In the embodiment of the application, model training needs to be performed through a preset classification algorithm to obtain a preset signal intensity level prediction model. Referring to fig. 1, fig. 1 is a schematic diagram illustrating a process of establishing a prediction model of a preset signal strength level in an embodiment of the present application. The method comprises the following specific steps:
The measurement data of the terminal obtained in the embodiment of the application may be measurement data reported by the terminal, or measurement data actually obtained by the terminal obtained from other devices;
if the measurement data is obtained from the terminal, the terminal needs to have a function of reporting the measurement data to the local determination device.
This implementation method needs to add a function of reporting measurement data to the terminal that needs to report, and specify the reported measurement data.
The timing of the measurement data reported by the terminal may be reported according to a preset time, or may be reported when a reporting instruction is received.
The implementation manner of the measurement data actually acquired by the terminal acquired from the other device may specifically be:
the determining apparatus of the present application obtains the measurement data stored on the other device by copying or by wired or wireless network transmission, but not limited to the other device, such as a storage device, a server, etc.
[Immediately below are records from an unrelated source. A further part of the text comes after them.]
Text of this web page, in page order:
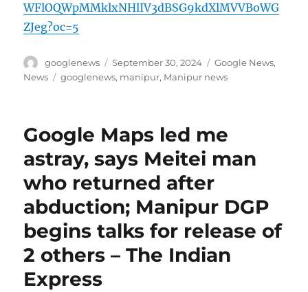
WFlOQWpMMklxNHlIV3dBSG9kdXlMVVBoWG
ZJeg?oc=5
Author
googlenews
Posted
on
September 30, 2024 Categories
Google News,
News
Tags
googlenews, manipur, Manipur news
Google Maps led me
astray, says Meitei man
who returned after
abduction; Manipur DGP
begins talks for release of
2 others – The Indian
Express

The content of the measurement data may be set according to actual needs, and the measurement data reported in the embodiment of the present application at least includes, but is not limited to, the following information: location information and signal reception strength.
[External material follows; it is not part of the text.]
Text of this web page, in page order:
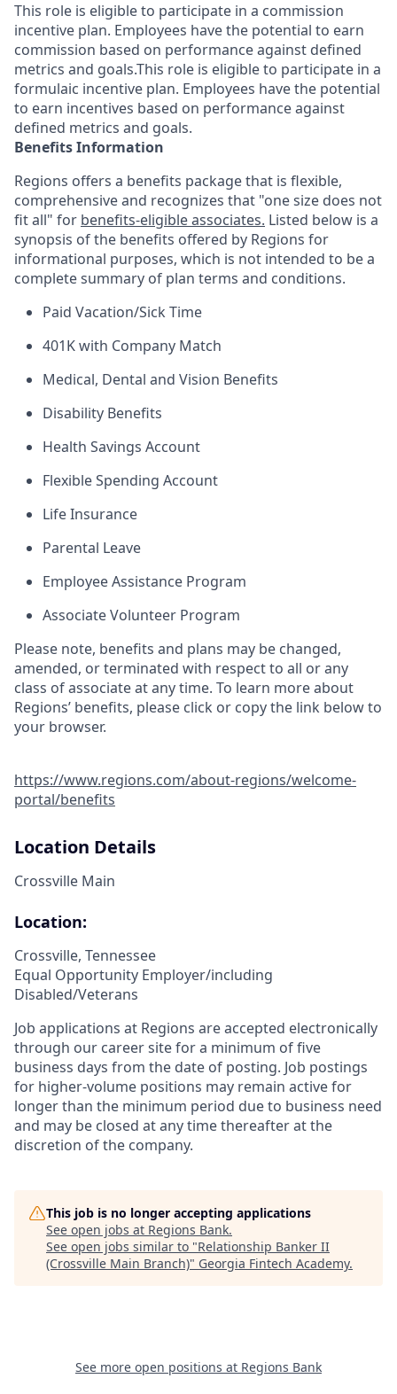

The position information comprises longitude and latitude coordinates and an altitude; the Signal received strength may be a Reference Signal Receiving Power (RSRP).
Taking the measurement data of N terminals as an example, the position information in the measurement data of the ith terminal is latitude coordinate latiHeight altiLongitude coordinate loniReception strength P of signal received by terminal i from serving base stationi。
In the embodiment of the application, after the measurement data is obtained, whether the measurement data is preprocessed needs to be determined, and if so, the measurement data is used as a training sample; otherwise, the following data preprocessing is carried out on the measurement data: data cleaning, data marking, normalization and one-shot (one-shot) coding processing and data segmentation; and using the preprocessed measurement data as a training sample.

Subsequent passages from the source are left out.